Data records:
|---|

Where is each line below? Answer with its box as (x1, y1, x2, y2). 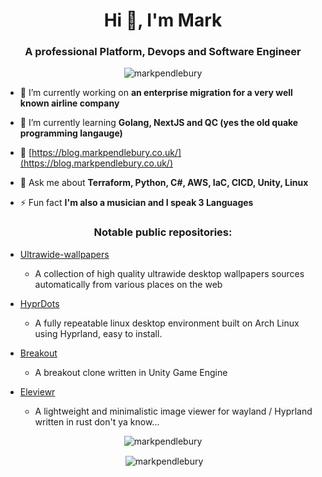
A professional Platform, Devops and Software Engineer (24, 45, 302, 59)
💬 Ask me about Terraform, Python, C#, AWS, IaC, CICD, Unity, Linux (19, 177, 309, 189)
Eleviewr (19, 385, 56, 398)
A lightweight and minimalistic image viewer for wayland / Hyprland (34, 405, 313, 417)
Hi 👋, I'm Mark (103, 9, 223, 32)
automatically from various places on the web (34, 278, 223, 290)
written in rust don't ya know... (34, 415, 160, 428)
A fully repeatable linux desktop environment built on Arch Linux (34, 317, 300, 329)

|---|

EXERCISE BRIEF
Show all lines from the data above in which the word "Linux" appears.

YOUR RESPONSE
💬 Ask me about Terraform, Python, C#, AWS, IaC, CICD, Unity, Linux (19, 177, 309, 189)
A fully repeatable linux desktop environment built on Arch Linux (34, 317, 300, 329)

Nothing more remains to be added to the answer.